The Polisario Front proclaimed the Sahrawi Arab Democratic Republic on 27 February 1976 and waged a guerrilla war against both Morocco and Mauritania. The World Court at the Hague had issued its verdict on the former Spanish colony just weeks before, which each party interpreted as confirming its rights on the disputed territory. After the completion of the Spanish withdrawal, and in the application of the Madrid Accords in 1976, Morocco took over the Saguia El Hamra and the northern two-thirds of the territory, while Mauritania took control of the southern third; this was formalized under the Western Sahara partition agreement.

The Polisario Front retaliated with guerrilla attacks and moved their base to Tindouf in western Algeria, where first refugee camps were established in May 1976. For the next two years the Polisario movement grew tremendously, as Sahrawi refugees flocked to the camps fleeing from the Moroccan and Mauritanian armies, while Algeria and Libya supplied arms and funding.

Within months after the 1975–1976 Moroccan offensive, the Polisario had expanded to thousands of armed fighters. The reorganized army was able to inflict severe damage through guerrilla-style hit-and-run attacks against Moroccan forces in Western Sahara but also raided cities and towns in Morocco and Mauritania proper.

=== Mauritanian and French involvement ===

Mauritania, under the regime of President Moktar Ould Daddah, had a weakened army of 3,000 men which was unable to fend off the attacks by the Polisario. After repeated strikes at the country's principal source of income, the iron mines of Zouerate, the Government was nearly incapacitated by the lack of funds and the ensuing internal disorder. Ethnic unrest in the Mauritanian Armed Forces also strongly contributed to the ineffectiveness of the army: forcibly conscripted black Africans from the south of the country resisted getting involved in what they viewed as a northern intra-Arab dispute, and the tribes of northern Mauritania often sympathized with Polisario, fearing possible Moroccan regional ambitions and perceived increasing dependence of the Daddah regime on Moroccan support.
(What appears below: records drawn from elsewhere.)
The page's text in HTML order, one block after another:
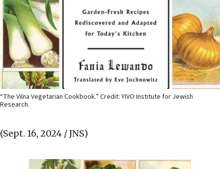
“The Vilna Vegetarian Cookbook.” Credit: YIVO Institute for Jewish
Research.
(Sept. 16, 2024 / JNS)
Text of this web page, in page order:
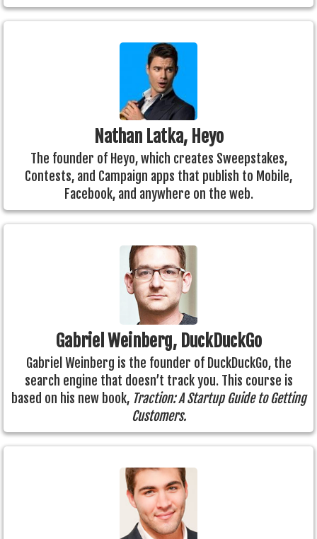
Nathan Latka, Heyo
The founder of Heyo, which creates Sweepstakes,
Contests, and Campaign apps that publish to Mobile,
Facebook, and anywhere on the web.
Gabriel Weinberg, DuckDuckGo
Gabriel Weinberg is the founder of DuckDuckGo, the
search engine that doesn’t track you. This course is
based on his new book, Traction: A Startup Guide to Getting
Customers.
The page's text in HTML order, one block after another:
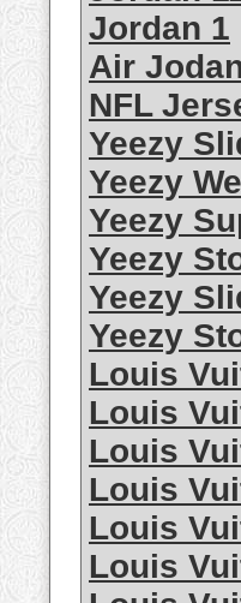
Jordan 1
Air
NFL
Yeezy
Yeezy
Yeezy
Yeezy
Yeezy
Yeezy
Louis
Louis
Louis
Louis
Louis
Louis

In 1977, France intervened after a group of French technicians was taken prisoner during a raid on the Zouerate iron mines, codenaming its involvement Opération Lamantin. The French Air Force deployed SEPECAT Jaguar jets to Mauritania in 1978 under the orders of President Valéry Giscard d'Estaing, which repeatedly bombed Polisario columns headed for Mauritania with napalm. The Polisario Front launched a raid on the capital Nouakchott, during which Polisario chief and leader El Ouali was killed, and was replaced by Mohamed Abdelaziz, with no letup in the pace of attacks.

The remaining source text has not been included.